9.      Martin Luther King, Jr. (1929-1968). As a Civil Rights leader in the 1950s and 1960s, King worked for desegregation of public accommodations and voter education and registration of African Americans. As a Baptist, he served as pastor of two influential Baptist churches, was the first African American minister to address a meeting of the American Baptist Convention, was active in the Northern Baptist Convention, and assisted in 1961 in the founding of the Progressive National Baptist Convention.

10.  Billy Graham (1918- ). During the 1940s, Graham began his long career as an evangelist, preaching on the radio, touring the country, and conducting crusades. In 1950, he founded the Billy Graham Evangelistic Association with a team of evangelists and musicians. Graham never emphasized his denominational affiliation, but he holds membership in a Baptist church and has been a frequent speaker at Baptist convention meetings and the Baptist World Alliance. His passion for evangelism and his preaching style have influenced numerous Baptists around the world.

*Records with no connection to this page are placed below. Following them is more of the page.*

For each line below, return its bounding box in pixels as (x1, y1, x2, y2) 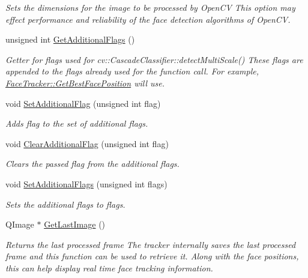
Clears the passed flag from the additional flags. (5, 157, 180, 170)
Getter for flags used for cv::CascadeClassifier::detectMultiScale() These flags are (5, 53, 303, 65)
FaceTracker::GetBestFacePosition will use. (5, 76, 165, 89)
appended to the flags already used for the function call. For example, (5, 65, 259, 77)
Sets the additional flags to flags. (5, 198, 125, 210)
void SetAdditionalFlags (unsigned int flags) (5, 177, 168, 190)
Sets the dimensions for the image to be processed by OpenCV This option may (5, 1, 295, 13)
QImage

My top-ten list will surely change many times, because in Baptist life, thousands of men and women have served as people of influence. They have spread the gospel message, provided denominational and church leadership, influenced theology and missions, and been true servants of the Kingdom of God. I am grateful for their lives and their work.

Pamela R. Durso is associate director of the Baptist History and Heritage Society in Brentwood, Tennessee.